● **YOUR ASSIGNMENT**
Begin at the line with "Travel makes one modest, you see what a" and write out every line after it, exactly, through the last line below, adding nothing.

*** Opening of THE INPUT ***

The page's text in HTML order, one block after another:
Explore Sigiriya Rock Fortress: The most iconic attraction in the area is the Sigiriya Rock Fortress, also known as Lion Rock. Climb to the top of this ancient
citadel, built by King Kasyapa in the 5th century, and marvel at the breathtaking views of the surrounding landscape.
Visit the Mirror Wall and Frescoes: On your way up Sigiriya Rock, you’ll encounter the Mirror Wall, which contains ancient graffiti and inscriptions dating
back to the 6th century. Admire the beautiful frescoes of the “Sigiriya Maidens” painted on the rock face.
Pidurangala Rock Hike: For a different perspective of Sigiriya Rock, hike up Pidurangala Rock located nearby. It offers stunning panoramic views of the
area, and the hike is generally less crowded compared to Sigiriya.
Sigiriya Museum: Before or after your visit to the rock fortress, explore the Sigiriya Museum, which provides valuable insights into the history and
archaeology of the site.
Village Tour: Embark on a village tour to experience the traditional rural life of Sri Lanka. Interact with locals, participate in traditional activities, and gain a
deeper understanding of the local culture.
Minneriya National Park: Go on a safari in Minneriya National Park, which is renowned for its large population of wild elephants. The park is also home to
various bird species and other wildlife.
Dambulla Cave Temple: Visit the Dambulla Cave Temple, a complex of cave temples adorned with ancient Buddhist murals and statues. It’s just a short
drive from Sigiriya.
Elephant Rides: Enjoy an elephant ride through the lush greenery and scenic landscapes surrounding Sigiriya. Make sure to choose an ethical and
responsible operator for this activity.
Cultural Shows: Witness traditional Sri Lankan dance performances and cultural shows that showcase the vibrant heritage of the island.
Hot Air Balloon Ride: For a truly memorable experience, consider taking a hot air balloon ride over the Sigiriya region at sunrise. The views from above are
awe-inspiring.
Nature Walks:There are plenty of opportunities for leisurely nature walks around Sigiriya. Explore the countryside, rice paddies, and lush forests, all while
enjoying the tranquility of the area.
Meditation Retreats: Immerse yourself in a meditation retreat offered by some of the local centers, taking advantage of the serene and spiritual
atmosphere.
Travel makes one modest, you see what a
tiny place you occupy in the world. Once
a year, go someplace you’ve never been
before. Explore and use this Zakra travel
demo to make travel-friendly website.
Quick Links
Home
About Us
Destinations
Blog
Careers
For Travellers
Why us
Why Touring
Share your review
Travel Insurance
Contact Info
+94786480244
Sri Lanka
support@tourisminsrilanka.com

*** Close of THE INPUT ***

● **ANSWER SPACE**
Travel makes one modest, you see what a
tiny place you occupy in the world. Once
a year, go someplace you’ve never been
before. Explore and use this Zakra travel
demo to make travel-friendly website.
Quick Links
Home
About Us
Destinations
Blog
Careers
For Travellers
Why us
Why Touring
Share your review
Travel Insurance
Contact Info
+94786480244
Sri Lanka
support@tourisminsrilanka.com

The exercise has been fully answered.